# soffit nailer?



## DannyT

a hammer and roofing nails always worked for us


----------



## ratherbefishing

18g brads are pretty small. I just finished installing wood soffit, fascia and trim. I don't own a trim nailer, so I used the brad nailer to hold the 1/4 round in place until I banged in 8d finishing nails. The soffit got nails with heads, 8d and 10d. Fascia got 10d finish nails. 

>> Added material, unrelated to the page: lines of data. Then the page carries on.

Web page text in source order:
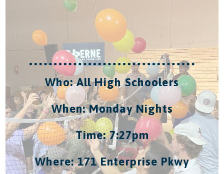
Who: All High Schoolers
When: Monday Nights
Time: 7:27pm
Where: 171 Enterprise Pkwy
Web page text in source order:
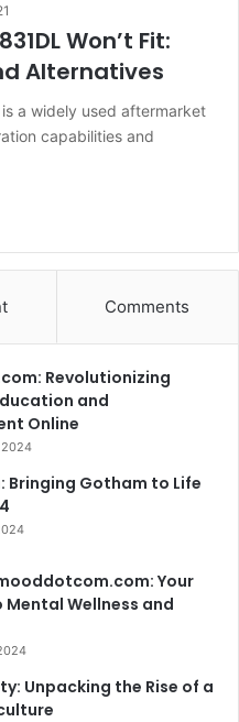
Won’t Fit:
Alternatives
a widely used aftermarket
capabilities and
Comments
Revolutionizing
and
Online
2024
Bringing Gotham to Life
Your
Wellness and
Unpacking the Rise of a

I've never installed aluminum, but it seems like it would need a nail with a head, since there's little to no friction/grip on the shank of the nail.


----------



## Tom Struble

usually i use the trim nails for aluminum trim but if you want to use air you can use a narrow crown stapler,this is just for aluminum,don't use it for vinyl soffit


----------



## DexterII

Another vote for a hammer and nails. One of the biggest mistakes that people make with trim, in my opinion, is to place the nails too close together, or nail it too tight. Various building materials, wood, vinyl, aluminum, etc. expand and contract at various rates, so although fastened together, need to to be able to float a bit. Use a hammer and nail, and drive the nail so that it holds but does not distort anything. Unless you do it for a living, that's hard to do while standing on a ladder, holding trim in place with one hand, a nailer in the other hand, and trying not to get wrapped up in an air hose.


----------